29/06/2023
Sempre gostei de Bukowski. Talvez por que ele seria capaz de compreender minha dor interna. Eu o entendo perfeitamente. Falta - me, talvez, a espingarda.
Confissões de um velho safado – Parte 1
Do livro - Pedaços de um caderno manchado de vinho.
Nasci ilegítimo - isto é, fora de um laço matrimonial – em Ademach, Alemanha, no dia 16 de agosto de 1920. Meu pai era um soldado do exército de ocupação americana; minha mãe era uma camponesa alemã, simples e ignorante. Trouxeram-me para os Estados Unidos com dois anos de idade – primeiro Baltimore, depois Los Angeles, onde desperdicei a maior parte da minha juventude e onde vivo hoje em dia.
Meu pai era um homem brutal e covarde que me surrava continuamente com uma tira de couro de afiar navalha, por qualquer motivo que fosse. Minha mãe estava de acordo com o tratamento que me era dado. ‘Crianças devem ser vistas, mas não ouvidas’, era a máxima preferida do meu pai.
Davam-me infindáveis tarefas na casa e no jardim, e se eu não as cumprisse com cem por cento de perfeição levava uma surra. As tarefas, aparentemente, nunca eram cumpridas com perfeição. Eu levava uma surra por dia. Aos sábados era obrigado a cortar a grama duas vezes – uma vez em cada direção – aparar e debruar as áreas exteriores, depois tinha que molhar os dois gramados e regar todas as flores. Enquanto isso, meus amigos estavam jogando futebol americano e beisebol nas ruas, rindo e descobrindo uns aos outros.
Meu pai inspecionava o gramado quando o serviço estava terminado. Ele se ajoelhava, deitava a cabeça na grama e a examinava minuciosamente, a procura do que chamava de ‘pelos’. Se encontrasse um ‘pelo’, uma folha de grama maior do que as outras, eu receberia minha surra. Ele sempre encontrava um ‘pelo’.
Eu só abria a boca para dizer sim ou não. Depois dos cinco ou seis anos de idade, deixei de chorar quando apanhava. Odiava tanto aquele cara que meu único jeito de me vingar dele era não chorar, o que fazia com que ele me batesse ainda mais forte. As lágrimas corriam dos meus olhos, mas eram lágrimas silenciosas. As surras sempre aconteciam no banheiro – talvez porque a tira estivesse lá. E quando ele terminava, dizia “Vá para o seu quarto”.
Entrei cedo no submundo.
Minha bunda e a parte de trás das minhas coxas estavam sempre cobertas de hematomas.

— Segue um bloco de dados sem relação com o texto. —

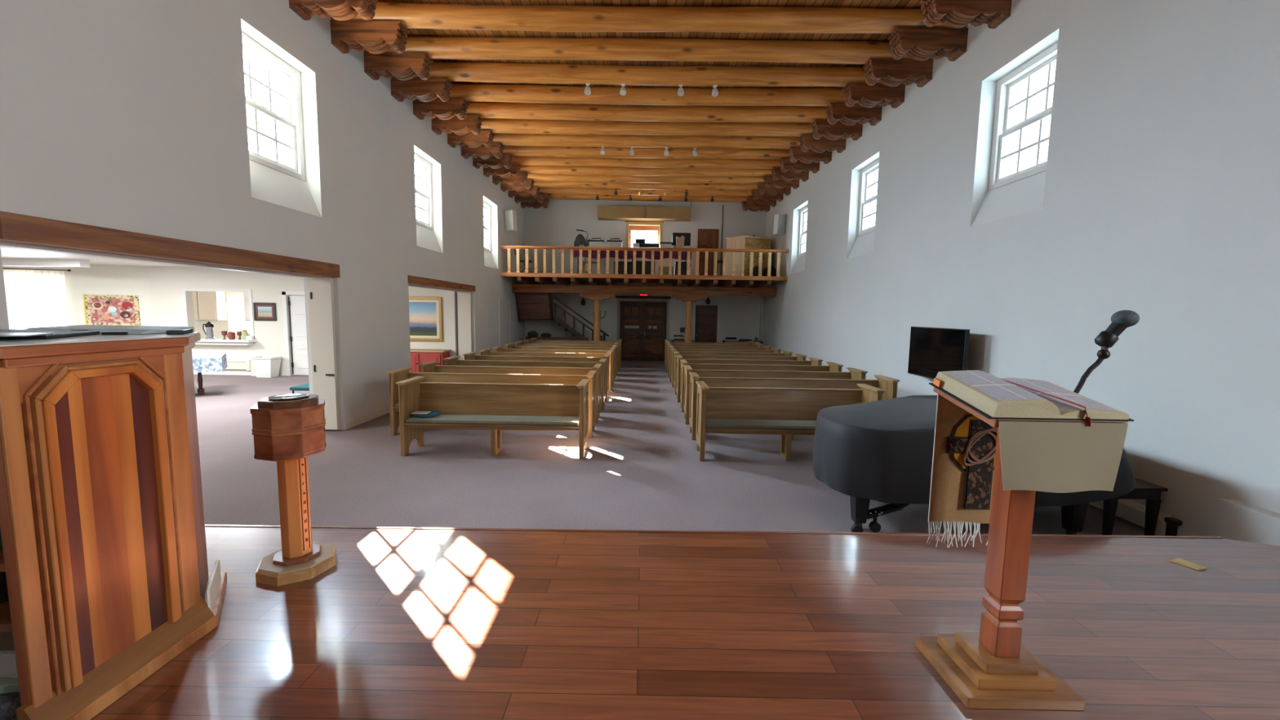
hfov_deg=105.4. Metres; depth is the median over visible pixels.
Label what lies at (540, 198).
carved corbel
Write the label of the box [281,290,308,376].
door
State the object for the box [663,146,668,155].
spotlight
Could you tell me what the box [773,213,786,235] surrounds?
wall speaker
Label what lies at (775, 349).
pew
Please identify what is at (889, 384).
pew
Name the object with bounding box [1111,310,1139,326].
grille
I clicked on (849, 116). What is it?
carved corbel
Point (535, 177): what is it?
log beam
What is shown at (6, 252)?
ceiling
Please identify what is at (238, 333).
goblet
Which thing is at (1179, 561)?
wood offcut
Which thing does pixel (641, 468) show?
floor
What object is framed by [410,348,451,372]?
base cabinet
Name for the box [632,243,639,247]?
paper stack
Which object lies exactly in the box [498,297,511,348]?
door
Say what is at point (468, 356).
pew
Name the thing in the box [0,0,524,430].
wall
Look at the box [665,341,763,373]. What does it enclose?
pew
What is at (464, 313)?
door
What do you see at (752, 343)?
pew
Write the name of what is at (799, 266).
window
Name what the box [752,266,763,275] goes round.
bag
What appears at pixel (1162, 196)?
wall
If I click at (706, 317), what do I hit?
door
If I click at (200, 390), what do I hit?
side table
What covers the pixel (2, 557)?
shelf
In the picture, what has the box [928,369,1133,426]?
book
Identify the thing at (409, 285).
trim
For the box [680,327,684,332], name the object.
painting
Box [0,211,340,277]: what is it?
lintel beam
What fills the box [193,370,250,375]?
baseboard
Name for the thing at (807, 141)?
carved corbel
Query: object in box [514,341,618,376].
pew
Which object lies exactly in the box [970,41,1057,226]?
window
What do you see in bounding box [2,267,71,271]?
curtain rod
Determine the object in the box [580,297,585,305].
wall sconce
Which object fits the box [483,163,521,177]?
carved corbel
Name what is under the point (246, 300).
upper cabinet
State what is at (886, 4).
ceiling
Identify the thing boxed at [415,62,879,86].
log beam
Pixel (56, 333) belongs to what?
ring binder
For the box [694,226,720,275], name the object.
door
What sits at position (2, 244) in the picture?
trim
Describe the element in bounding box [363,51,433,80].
carved corbel
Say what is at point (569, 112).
log beam
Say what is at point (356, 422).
baseboard
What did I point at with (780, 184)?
carved corbel
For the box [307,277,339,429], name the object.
door
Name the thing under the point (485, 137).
carved corbel
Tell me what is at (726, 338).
case
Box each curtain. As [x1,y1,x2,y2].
[3,269,35,329]
[29,270,69,327]
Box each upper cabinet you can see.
[191,291,226,319]
[243,292,249,321]
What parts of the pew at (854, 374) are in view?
panel, backrest, rail, panel
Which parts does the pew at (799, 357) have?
panel, rail, backrest, panel
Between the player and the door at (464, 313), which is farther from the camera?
the player
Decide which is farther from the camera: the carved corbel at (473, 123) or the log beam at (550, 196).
the log beam at (550, 196)
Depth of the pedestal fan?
16.84 m
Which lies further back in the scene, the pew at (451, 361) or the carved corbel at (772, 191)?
the carved corbel at (772, 191)
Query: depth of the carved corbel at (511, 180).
14.38 m
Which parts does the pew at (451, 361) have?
panel, backrest, rail, panel
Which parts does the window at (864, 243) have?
sloped sill, frame, sash, sash
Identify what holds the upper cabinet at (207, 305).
attached to the wall at (220, 326)
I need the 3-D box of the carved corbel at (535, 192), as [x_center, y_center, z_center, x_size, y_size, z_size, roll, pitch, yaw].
[-3.844,-5.564,16.165,1.000,0.317,0.270,1,6,0]
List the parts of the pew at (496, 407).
panel, seat, rail, backrest, panel
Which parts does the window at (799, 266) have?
sloped sill, sash, frame, sash
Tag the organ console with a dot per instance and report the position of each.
(740, 242)
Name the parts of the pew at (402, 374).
panel, rail, backrest, panel
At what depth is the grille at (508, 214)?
15.61 m
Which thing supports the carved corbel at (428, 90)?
attached to the wall at (126, 115)
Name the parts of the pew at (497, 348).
panel, backrest, rail, panel
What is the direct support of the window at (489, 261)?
in the wall at (126, 115)
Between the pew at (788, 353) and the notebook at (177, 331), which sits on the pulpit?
the notebook at (177, 331)
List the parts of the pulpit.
rail, cornice, moulding, moulding, moulding, pale skirting
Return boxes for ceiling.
[0,247,192,266]
[377,0,922,106]
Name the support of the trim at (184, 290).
attached to the wall at (166, 282)
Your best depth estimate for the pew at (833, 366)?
9.49 m
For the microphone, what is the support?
attached to the lectern
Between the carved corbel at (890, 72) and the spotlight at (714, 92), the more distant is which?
the spotlight at (714, 92)
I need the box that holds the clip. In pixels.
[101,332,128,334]
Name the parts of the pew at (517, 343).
rail, backrest, panel
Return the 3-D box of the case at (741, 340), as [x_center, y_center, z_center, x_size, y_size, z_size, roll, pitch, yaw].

Quando eu era chamado para o jantar - comer era sempre algo penoso pra mim -, eles me deixavam sentar numa almofada, ou se a surra tivesse sido excepcionalmente forte às vezes me deixavam usar duas almofadas.
Eu tinha que dormir de bruços por causa da dor. Embora tenha nocauteado meu pai com um soco, uma bela noite, quando tinha dezessete anos, e o tenha enterrado vários anos depois, o hábito de dormir de bruços permaneceu.
Não quero fazer dessa confissão uma choradeira; gosto de rir como todo mundo – agora. Ou quem sabe não seja engraçado, olhando para trás, me ver deitado de bruços na cama, ouvindo os dois roncar ou f***r, e pensando, ‘Que chance um cara de um metro e vinte de altura pode ter?’ hoje eu tenho um metro e oitenta e três e outros monstros tomaram o lugar do meu pai.